Schizophr Res. Author manuscript; available in PMC 2010 September 1.
Published in final edited form as:
PMCID: PMC2759675
NIHMSID: NIHMS119876

Upregulation of NRG-1 and VAMP-1 in Human Brain Aggregates Exposed to Clozapine

Gursharan Chana, Ph.D.,1 Ginger Lucero, M.F.S.,1 Shahid Salaria, Ph.D.,1 Jean Lozach, M.Sc.,2 Pinyi Du, B.Sc.,3 Christopher Woelk, Ph.D.,3 and Ian Everall, FRCPath., FRCPsych., Ph.D.1

Abstract

Growing genetic evidence has implicated a role for neuregulin-1 (NRG-1) in schizophrenia pathogenesis as well as alterations in SNAP receptor (SNARE) proteins at both gene and protein levels in post-mortem investigations. In relation to a potential therapeutic mechanism for atypical antipsychotic medications, clozapine has been shown to increase both NRG-1 levels and synaptic markers in rodents. As evidence continues to mount for a potential restoration in connectivity by antipsychotic medications being a mode of efficacy we chose to examine the effects of the atypical antipsychotic clozapine and the typical antipsychotic haloperidol on NRG-1 and SNARE protein transcripts in a human brain aggregates exposed to plasma levels chronically for a period of three weeks. At the end of this exposure period we performed quantitative real-time PCR to investigate the mRNA levels of NRG-1, VAMP-1 and SNAP-25. Overall we found that clozapine had the ability to upregulate NRG-1 (+3.58 fold change) and VAMP-1 (+1.92) while SNAP-25 remained unchanged. Changes for haloperidol exposed aggregates were below our cut-off of +1.5. Overall the results of our investigation lend further support to atypical antipsychotic medications having the potential to increase levels of neurotrophic and synaptic markers such as NRG-1 and VAMP-1, the former being a strong candidate susceptibility gene for schizophrenia. In the absence of frank neuronal loss in schizophrenia, restoration of neuronal and synaptic functions by atypical antipsychotics in the brains of schizophrenics maybe a key mechanism of therapeutic efficacy by re-establishing normal connectivity and functioning.

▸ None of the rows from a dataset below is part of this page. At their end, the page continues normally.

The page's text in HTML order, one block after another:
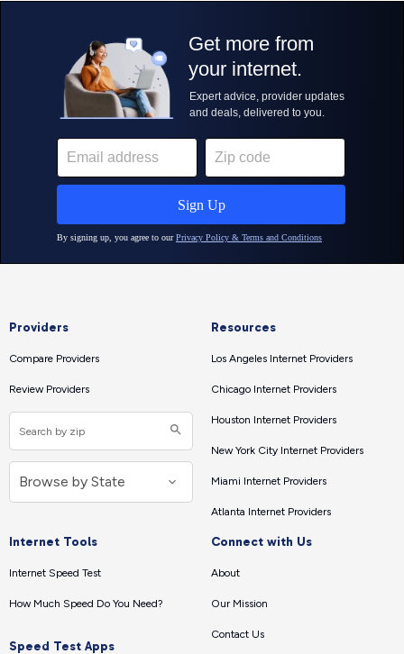
Providers
Compare Providers
Review Providers
Resources
Los Angeles Internet Providers
Chicago Internet Providers
Houston Internet Providers
New York City Internet Providers
Miami Internet Providers
Atlanta Internet Providers
Internet Tools
Internet Speed Test
How Much Speed Do You Need?
Speed Test Apps
Connect with Us
About
Our Mission
Contact Us
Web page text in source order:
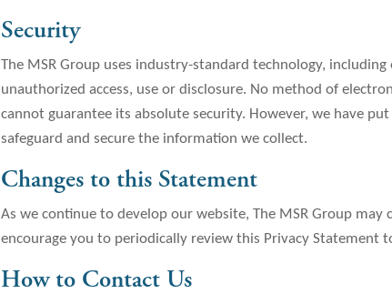
Security
The MSR Group uses industry-standard technology,
unauthorized access, use or disclosure. No method of
cannot guarantee its absolute security. However, we have
safeguard and secure the information we collect.
Changes to this Statement
As we continue to develop our website, The MSR Group
encourage you to periodically review this Privacy Statement
How to Contact Us
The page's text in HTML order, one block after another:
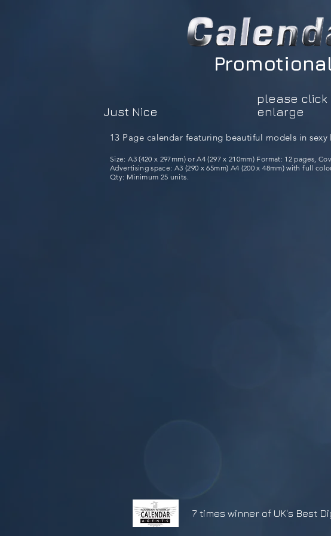
Just Nice
13 Page calendar featuring beautiful models in sexy
Size: A3 (420 x 297mm) or A4 (297 x 210mm) Format: 12 pages,
Advertising space: A3 (290 x 65mm) A4 (200 x 48mm) with full
Qty: Minimum 25 units.
please click
enlarge
7 times winner of UK's Best
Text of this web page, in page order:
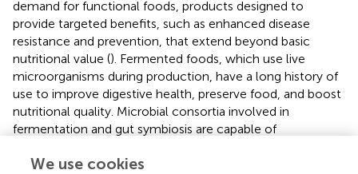
demand for functional foods, products designed to
provide targeted benefits, such as enhanced disease
resistance and prevention, that extend beyond basic
nutritional value (). Fermented foods, which use live
microorganisms during production, have a long history of
use to improve digestive health, preserve food, and boost
nutritional quality. Microbial consortia involved in
fermentation and gut symbiosis are capable of
and actively participate in the breakdown of anti-
We use cookies
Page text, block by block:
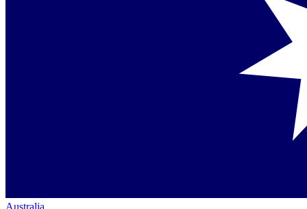
Australia
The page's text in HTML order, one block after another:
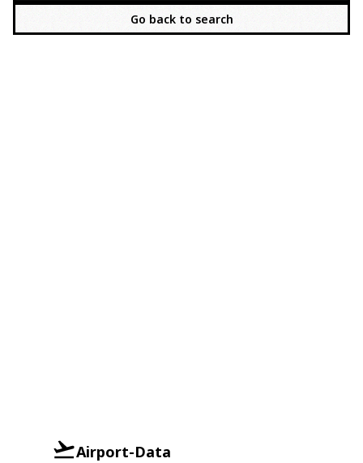
Go back to search
Airport-Data
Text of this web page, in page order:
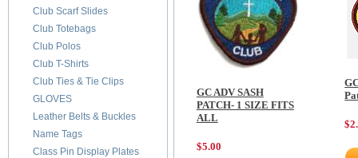
Club Scarf Slides
Club Totebags
Club Polos
Club T-Shirts
Club Ties & Tie Clips
GLOVES
Leather Belts & Buckles
Name Tags
Class Pin Display Plates
GC ADV SASH
PATCH- 1 SIZE FITS
ALL
$5.00
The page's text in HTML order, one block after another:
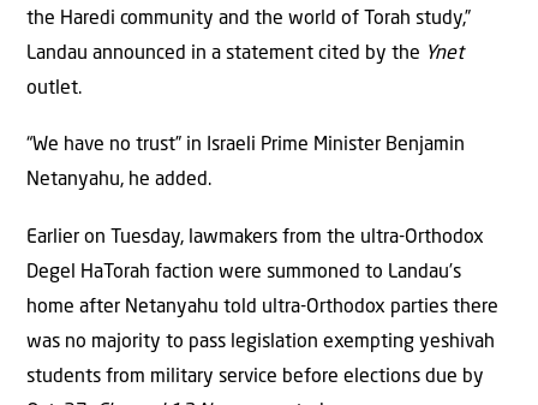
the Haredi community and the world of Torah study,”
Landau announced in a statement cited by the Ynet
outlet.
“We have no trust” in Israeli Prime Minister Benjamin
Netanyahu, he added.
Earlier on Tuesday, lawmakers from the ultra-Orthodox
Degel HaTorah faction were summoned to Landau’s
home after Netanyahu told ultra-Orthodox parties there
was no majority to pass legislation exempting yeshivah
students from military service before elections due by

Keywords: Clozapine, Haloperidol, VAMP-1, Aggregates, Synaptic, NRG1

Introduction

Neuregulin-1 (NRG-1) is a trophic factor that contains an epidermal growth factor domain and mediates it's effects via stimulating ErbB receptor tyrosine kinases (Mei and Xiong 2008). To date several studies have shown an association for the gene for NRG-1 and schizophrenia (Li et al 2006; Liu et al 2005; Petryshen et al 2005; Stefansson et al 2003; Stefansson et al 2002). NRG-1's known role in neurodevelopment and synaptic plasticity add strength to its candidacy as a susceptibility gene for schizophrenia, with a growing body of evidence pointing to altered brain connectivity within the disorder. Indeed, some of the most consistent post-mortem brain observations in schizophrenia include reductions in synaptic proteins and mRNAs (Eastwood and Harrison 2005; Eastwood and Harrison 2006; Fatemi et al 2001; Halim et al 2003; Honer and Young 2004; Mukaetova-Ladinska et al 2002; Sawada et al 2005; Thompson et al 2003; Webster et al 2001; Young et al 1998). In relation to antipsychotic medications and NRG-1, a recent study has demonstrated that NRG-1 levels were elevated in peripheral blood lymphocytes in first-episode schizophrenic subjects following treatment with the atypical antipsychotics risperidone or quietapine (Zhang et al 2008). This effect of clozapine on NRG-1 expression is supported by an animal study demonstrating increased NRG-1 in the rat PFC following chronic clozapine treatment (Wang et al 2008). Interestingly, clozapine has also been shown to increase levels of synaptic genes in the brains of rodents (Critchlow et al 2006; Kontkanen et al 2002) as well as promoting neurogenesis following chronic exposure (Halim et al 2004; Kodama et al 2004).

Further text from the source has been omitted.